New Graduation Rates Leave Some Teachers Confused

By: Zakk Gammon Email
By: Zakk Gammon Email

Glasgow High School English teacher Lisa Bartley is preparing for her eighth year in the classroom.

"We just really focus on thinking skills," she said.

She says her main goal this year is to make sure her kids can graduate and are prepared for their future, whatever that may be.

"I've seen students come in who think 'I'm not going to make it'," said Bartley.

But with the proper attention, she says students can do anything.

"I'm hoping that if I can give them the tools and attention they need here, their transition to college will be a piece of cake," the teacher said.

The Federal Department of Education began computing graduation rates this year by how many students got a four-year diploma using an average of 9th and 10th grade enrollment.
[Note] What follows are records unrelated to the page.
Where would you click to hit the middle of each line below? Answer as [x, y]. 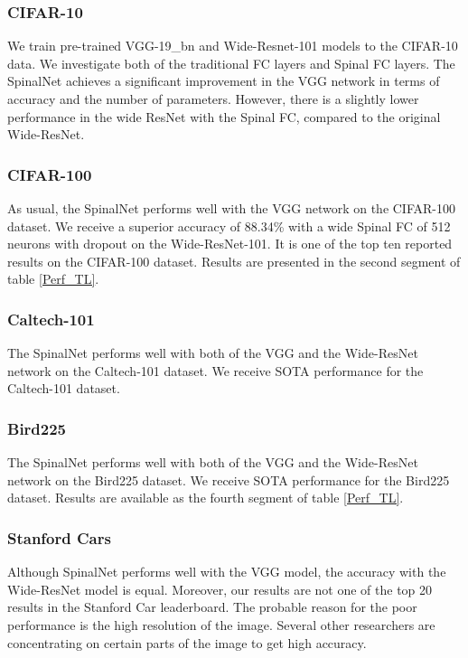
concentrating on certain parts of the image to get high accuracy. [187, 642]
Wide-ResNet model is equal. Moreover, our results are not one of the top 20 [220, 589]
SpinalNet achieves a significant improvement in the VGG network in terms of [224, 81]
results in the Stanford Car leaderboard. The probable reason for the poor [212, 607]
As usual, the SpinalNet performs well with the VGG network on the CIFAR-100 [231, 208]
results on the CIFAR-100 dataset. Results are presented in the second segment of [234, 261]
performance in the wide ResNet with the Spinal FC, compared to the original [224, 116]
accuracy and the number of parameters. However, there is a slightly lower [213, 99]

The problem is schools have never used this method before, so administrators have nothing to tell them if the rate is up or down.
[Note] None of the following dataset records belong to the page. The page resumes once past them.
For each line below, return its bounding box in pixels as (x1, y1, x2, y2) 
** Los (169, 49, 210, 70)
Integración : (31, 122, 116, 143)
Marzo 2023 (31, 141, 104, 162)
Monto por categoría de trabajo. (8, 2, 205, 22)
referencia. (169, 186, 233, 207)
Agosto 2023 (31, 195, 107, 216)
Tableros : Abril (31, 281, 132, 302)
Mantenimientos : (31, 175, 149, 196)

"If you have one that's not successful, then I've let down that child. And I take that very seriously," said Principal Keith Hale.

Hale says that's why he's not necessarily going to worry about the new rates, based upon the No Child Left Behind Act.

"What do we have in place that get kids excited about coming to school, wanting to come to school and looking forward to the
educational opportunities we have in place?," he said.

Hale says that outlook is what teachers will focus on this year, to make sure all students get their diploma, something Bartley is excited about.

"Really, I just want to give the kids confidence," said Bartley.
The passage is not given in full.